Triangle Side-Side-Side Equality

Theorem

Let two triangles have all three sides equal.

Then they also have all three angles equal.

Thus two triangles whose sides are all equal are themselves equal.

Proof

Let $\triangle ABC$ and $\triangle DEF$ be two triangles such that:

• $AB = DE$;
• $AC = DF$;
• $BC = EF$.

Suppose $\triangle ABC$ were superimposed over $\triangle DEF$ so that point $B$ is placed on point $E$ and the line $BC$ on $EF$.

Then $C$ will coincide with $F$, as $BC = EF$ and so $BC$ coincides with $EF$.

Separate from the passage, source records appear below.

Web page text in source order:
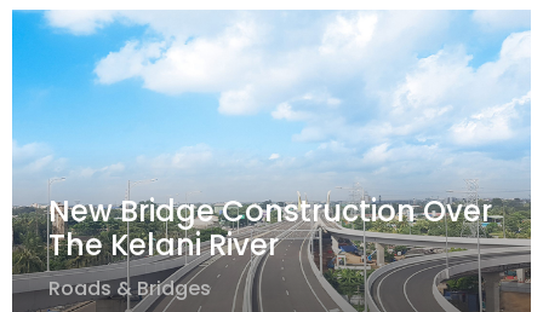
New Bridge Construction Over
The Kelani River
Roads & Bridges
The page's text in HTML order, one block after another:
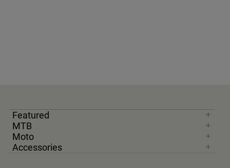
Featured
MTB
Moto
Accessories
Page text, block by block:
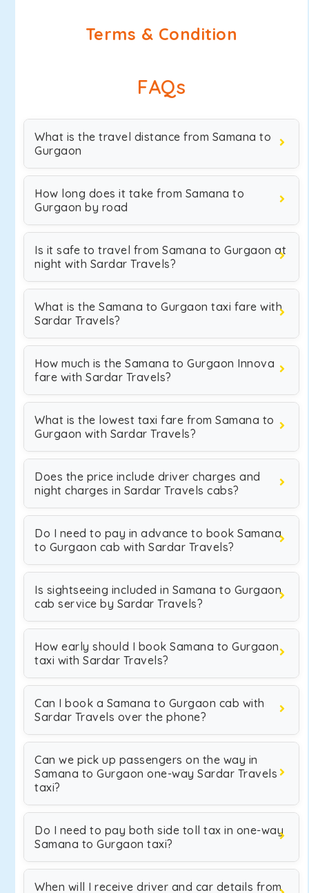
Terms & Condition
FAQs
What is the travel distance from Samana to
Gurgaon
How long does it take from Samana to
Gurgaon by road
Is it safe to travel from Samana to Gurgaon at
night with Sardar Travels?
What is the Samana to Gurgaon taxi fare with
Sardar Travels?
How much is the Samana to Gurgaon Innova
fare with Sardar Travels?
What is the lowest taxi fare from Samana to
Gurgaon with Sardar Travels?
Does the price include driver charges and
night charges in Sardar Travels cabs?
Do I need to pay in advance to book Samana
to Gurgaon cab with Sardar Travels?
Is sightseeing included in Samana to Gurgaon
cab service by Sardar Travels?
How early should I book Samana to Gurgaon
taxi with Sardar Travels?
Can I book a Samana to Gurgaon cab with
Sardar Travels over the phone?
Can we pick up passengers on the way in
Samana to Gurgaon one-way Sardar Travels
taxi?
Do I need to pay both side toll tax in one-way
Samana to Gurgaon taxi?
When will I receive driver and car details from
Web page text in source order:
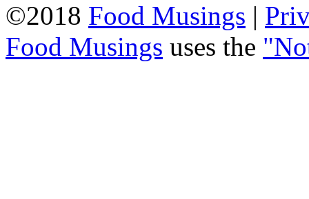
©2018 Food Musings |
Food Musings uses the
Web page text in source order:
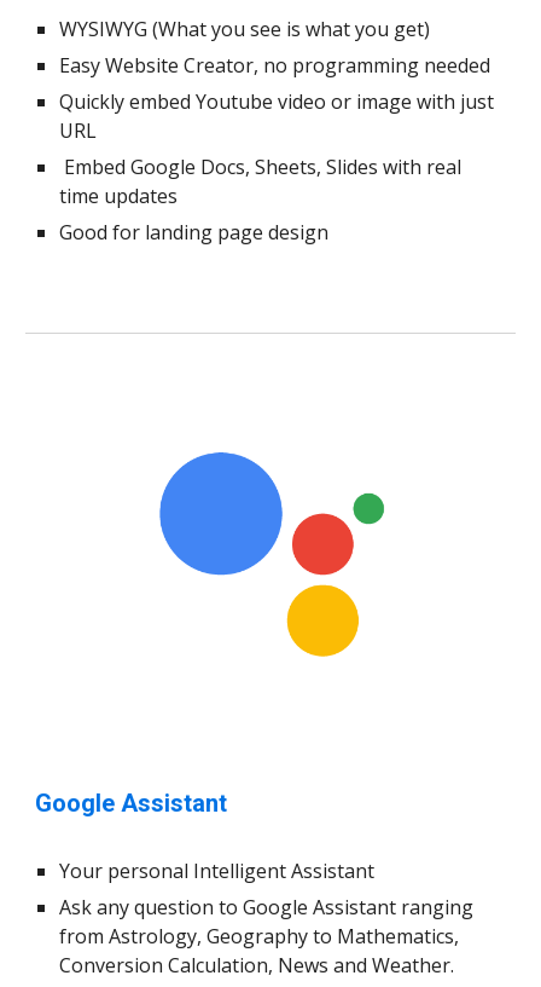
WYSIWYG (What you see is what you get)
Easy Website Creator, no programming needed
Quickly embed Youtube video or image with just
URL
Embed Google Docs, Sheets, Slides with real
time updates
Good for landing page design
Google Assistant
Your personal Intelligent Assistant
Ask any question to Google Assistant ranging
from Astrology, Geography to Mathematics,
Conversion Calculation, News and Weather.
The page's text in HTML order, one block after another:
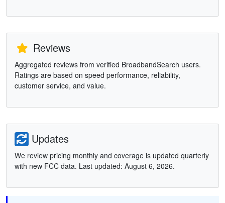
Reviews
Aggregated reviews from verified BroadbandSearch users.
Ratings are based on speed performance, reliability,
customer service, and value.
Updates
We review pricing monthly and coverage is updated quarterly
with new FCC data. Last updated: August 6, 2026.
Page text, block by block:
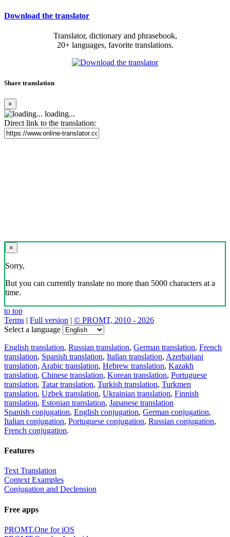
Download the translator
Translator, dictionary and phrasebook,
20+ languages, favorite translations.
Share translation
×
loading...
Direct link to the translation:
×
Sorry,
But you can currently translate no more than 5000 characters at a
time.
to top
Terms | Full version | © PROMT, 2010 - 2026
Select a language
English translation, Russian translation, German translation, French
translation, Spanish translation, Italian translation, Azerbaijani
translation, Arabic translation, Hebrew translation, Kazakh
translation, Chinese translation, Korean translation, Portuguese
translation, Tatar translation, Turkish translation, Turkmen
translation, Uzbek translation, Ukrainian translation, Finnish
translation, Estonian translation, Japanese translation
Spanish conjugation, English conjugation, German conjugation,
Italian conjugation, Portuguese conjugation, Russian conjugation,
French conjugation.
Features
Text Translation
Context Examples
Conjugation and Declension
Free apps
PROMT.One for iOS

Now suppose $BA$ does not coincide with $ED$ and $AC$ does not coincide with $DF$.

Then they will fall as, for example, $EG$ and $GF$.

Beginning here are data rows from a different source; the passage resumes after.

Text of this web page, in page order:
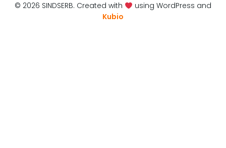
© 2026 SINDSERB. Created with
using WordPress and
Kubio
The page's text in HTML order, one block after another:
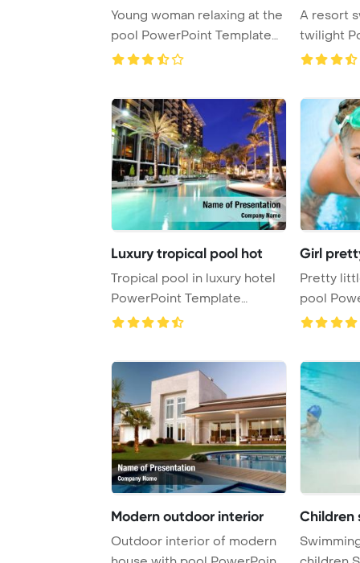
Young woman relaxing at the
pool PowerPoint Template
Background.
A resort
twilight
Template
Luxury tropical pool hot
Tropical pool in luxury hotel
PowerPoint Template
Background.
Girl
Pretty
pool
Modern outdoor interior
Outdoor interior of modern
Children
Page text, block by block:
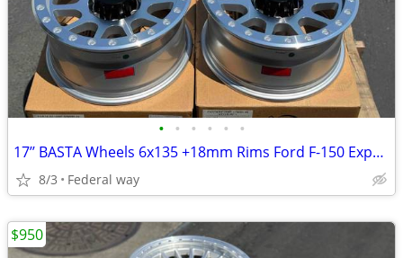
• • • • • •
17’’ BASTA Wheels 6x135 +18mm Rims Ford F-150 Expedition F150
8/3 Federal way
$950
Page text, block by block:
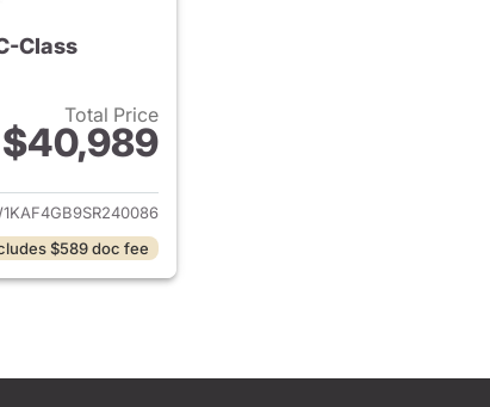
Class
Total Price
$40,989
details for 2025 Mercedes-Benz C-Class
$589 doc fee
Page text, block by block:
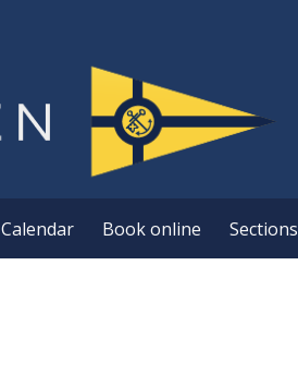
Calendar Book online Sections

Thus there will be two pairs of straight line segments constructed on the same line segment, on the same side as it, meeting at different points, in contradiction to Two Lines Meet at Unique Point.

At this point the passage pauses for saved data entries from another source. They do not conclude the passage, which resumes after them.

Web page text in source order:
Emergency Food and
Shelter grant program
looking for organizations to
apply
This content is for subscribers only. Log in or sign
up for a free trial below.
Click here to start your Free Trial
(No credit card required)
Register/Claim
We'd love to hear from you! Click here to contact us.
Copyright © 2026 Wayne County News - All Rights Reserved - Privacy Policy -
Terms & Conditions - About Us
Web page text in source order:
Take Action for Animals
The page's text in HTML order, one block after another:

Therefore $BA$ coincides with $ED$ and $AC$ coincides with $DF$.

Therefore $\angle BAC$ coincides with $\angle EDF$ and is equal to it.

The same argument can be applied to the other two sides, and thus we show that all corresponding angles are equal.

$\blacksquare$

Historical Note

This is Proposition 8 of Book I of Euclid's The Elements.